**Task statement**
Go to the line below that has "Quartz countertops, Stainless Steel", print it and each line after it exactly, and stop after the line that has "Tuya Wifi Cerradura Inteligente Electronic"; leave out pictures.

Top of Supplied records

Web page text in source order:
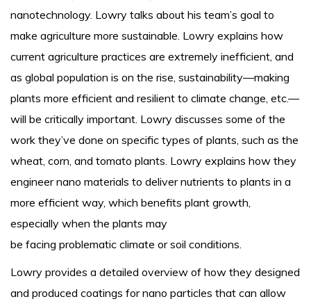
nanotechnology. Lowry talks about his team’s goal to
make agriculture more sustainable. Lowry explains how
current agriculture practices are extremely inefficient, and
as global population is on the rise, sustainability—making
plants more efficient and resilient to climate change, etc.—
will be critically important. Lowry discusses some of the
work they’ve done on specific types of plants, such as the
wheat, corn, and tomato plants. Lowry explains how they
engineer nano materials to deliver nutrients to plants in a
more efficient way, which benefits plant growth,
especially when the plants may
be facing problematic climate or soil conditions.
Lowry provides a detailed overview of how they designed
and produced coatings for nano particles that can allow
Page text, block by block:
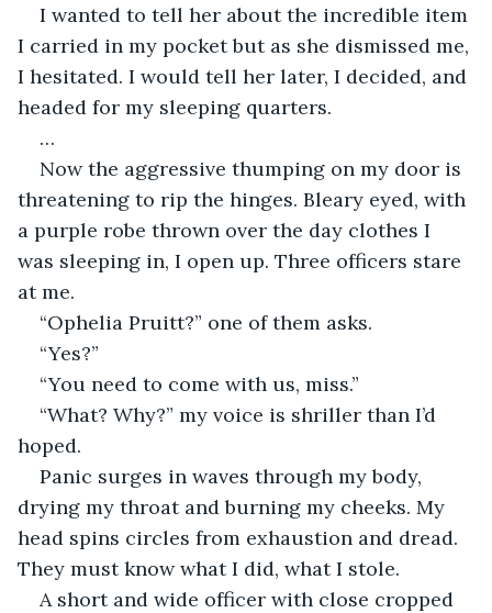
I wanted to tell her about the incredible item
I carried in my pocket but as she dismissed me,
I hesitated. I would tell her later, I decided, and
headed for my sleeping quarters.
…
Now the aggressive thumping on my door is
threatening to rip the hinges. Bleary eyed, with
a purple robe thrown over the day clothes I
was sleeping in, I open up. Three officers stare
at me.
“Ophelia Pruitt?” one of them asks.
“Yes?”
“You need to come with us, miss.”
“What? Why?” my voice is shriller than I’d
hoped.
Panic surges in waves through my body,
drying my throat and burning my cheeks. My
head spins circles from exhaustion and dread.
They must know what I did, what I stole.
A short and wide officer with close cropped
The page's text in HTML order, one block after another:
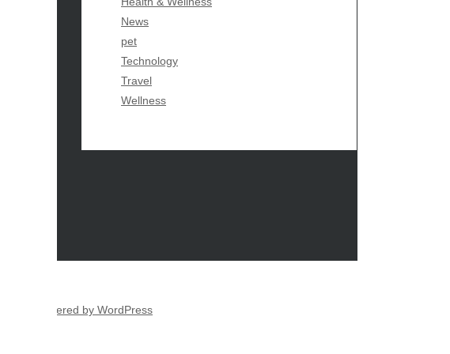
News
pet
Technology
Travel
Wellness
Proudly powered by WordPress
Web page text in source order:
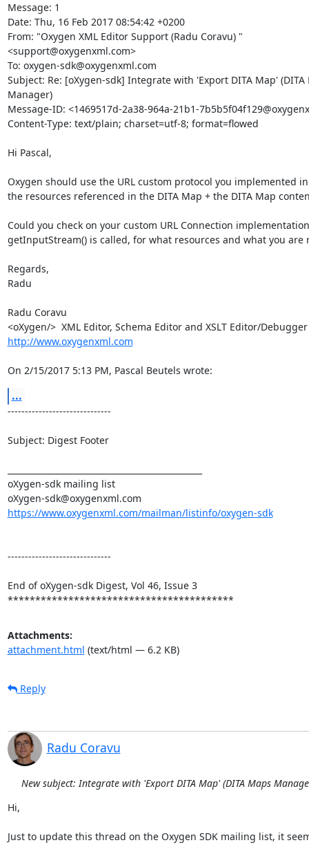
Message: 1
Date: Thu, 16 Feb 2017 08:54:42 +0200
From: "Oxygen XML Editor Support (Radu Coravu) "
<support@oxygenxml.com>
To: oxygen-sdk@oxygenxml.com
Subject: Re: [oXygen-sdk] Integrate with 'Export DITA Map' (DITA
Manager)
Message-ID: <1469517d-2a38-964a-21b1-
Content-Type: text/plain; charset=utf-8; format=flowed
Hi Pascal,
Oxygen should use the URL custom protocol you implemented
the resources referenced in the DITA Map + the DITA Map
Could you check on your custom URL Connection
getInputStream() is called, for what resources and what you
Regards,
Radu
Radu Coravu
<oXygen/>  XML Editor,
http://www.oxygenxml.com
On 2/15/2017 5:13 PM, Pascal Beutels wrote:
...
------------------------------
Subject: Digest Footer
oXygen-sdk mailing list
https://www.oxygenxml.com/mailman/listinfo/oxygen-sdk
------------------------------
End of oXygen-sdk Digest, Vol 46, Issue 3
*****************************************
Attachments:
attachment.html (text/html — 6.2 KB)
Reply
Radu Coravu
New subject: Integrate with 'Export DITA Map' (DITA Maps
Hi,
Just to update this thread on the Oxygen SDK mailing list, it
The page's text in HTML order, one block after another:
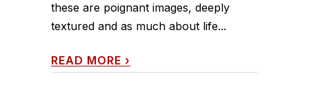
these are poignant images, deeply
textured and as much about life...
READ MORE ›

Bottom of Supplied records
Top of Supplied records

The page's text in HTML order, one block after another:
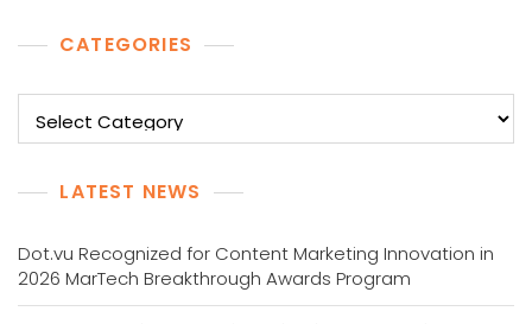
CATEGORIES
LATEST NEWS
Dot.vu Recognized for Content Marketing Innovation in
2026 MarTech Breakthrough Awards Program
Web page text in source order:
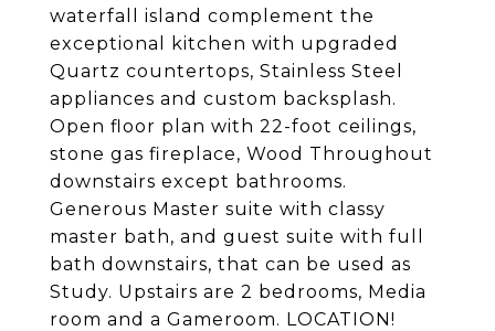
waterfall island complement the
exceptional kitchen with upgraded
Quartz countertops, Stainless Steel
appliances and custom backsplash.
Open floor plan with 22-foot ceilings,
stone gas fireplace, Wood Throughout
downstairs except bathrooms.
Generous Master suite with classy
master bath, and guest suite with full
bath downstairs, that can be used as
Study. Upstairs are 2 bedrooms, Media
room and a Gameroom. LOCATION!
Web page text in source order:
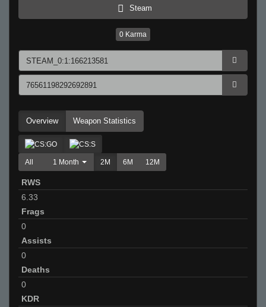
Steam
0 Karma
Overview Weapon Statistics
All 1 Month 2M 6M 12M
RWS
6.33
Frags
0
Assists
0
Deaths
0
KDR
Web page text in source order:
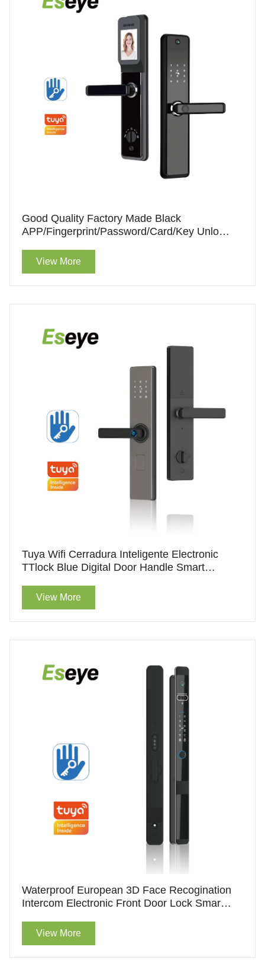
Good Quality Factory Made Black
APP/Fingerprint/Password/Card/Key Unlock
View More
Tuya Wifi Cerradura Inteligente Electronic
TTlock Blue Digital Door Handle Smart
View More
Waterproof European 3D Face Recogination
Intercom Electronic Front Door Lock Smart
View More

Bottom of Supplied records

**Finished task**
Quartz countertops, Stainless Steel
appliances and custom backsplash.
Open floor plan with 22-foot ceilings,
stone gas fireplace, Wood Throughout
downstairs except bathrooms.
Generous Master suite with classy
master bath, and guest suite with full
bath downstairs, that can be used as
Study. Upstairs are 2 bedrooms, Media
room and a Gameroom. LOCATION!
Web page text in source order:
Steam
0 Karma
Overview Weapon Statistics
All 1 Month 2M 6M 12M
RWS
6.33
Frags
0
Assists
0
Deaths
0
KDR
Web page text in source order:
Good Quality Factory Made Black
APP/Fingerprint/Password/Card/Key Unlock
View More
Tuya Wifi Cerradura Inteligente Electronic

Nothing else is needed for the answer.